▶ [Dataset]
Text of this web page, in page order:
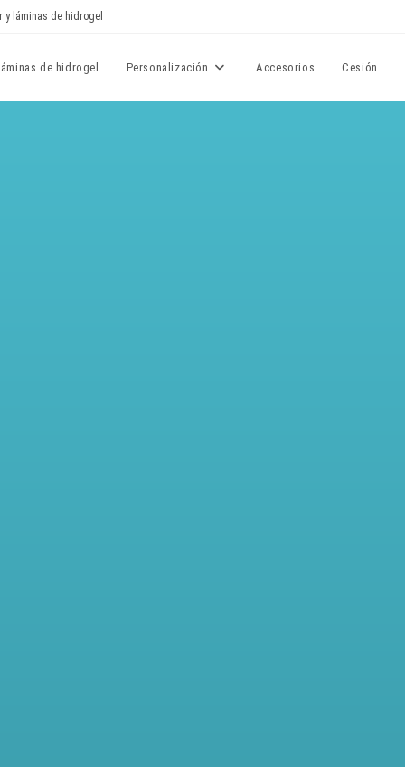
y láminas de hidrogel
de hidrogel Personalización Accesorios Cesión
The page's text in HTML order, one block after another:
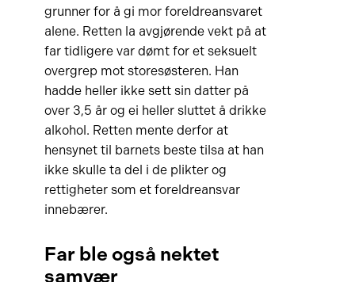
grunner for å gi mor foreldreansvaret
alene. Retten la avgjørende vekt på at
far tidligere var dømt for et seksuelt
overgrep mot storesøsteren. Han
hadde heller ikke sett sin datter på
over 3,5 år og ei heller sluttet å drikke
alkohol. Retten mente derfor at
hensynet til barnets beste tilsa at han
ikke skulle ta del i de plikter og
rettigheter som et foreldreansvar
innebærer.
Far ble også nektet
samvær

▶ [Task details]
Write out each record exactly as shown, but not its pictures.

▶ [Answer]
Text of this web page, in page order:
y láminas de hidrogel
de hidrogel Personalización Accesorios Cesión
The page's text in HTML order, one block after another:
grunner for å gi mor foreldreansvaret
alene. Retten la avgjørende vekt på at
far tidligere var dømt for et seksuelt
overgrep mot storesøsteren. Han
hadde heller ikke sett sin datter på
over 3,5 år og ei heller sluttet å drikke
alkohol. Retten mente derfor at
hensynet til barnets beste tilsa at han
ikke skulle ta del i de plikter og
rettigheter som et foreldreansvar
innebærer.
Far ble også nektet
samvær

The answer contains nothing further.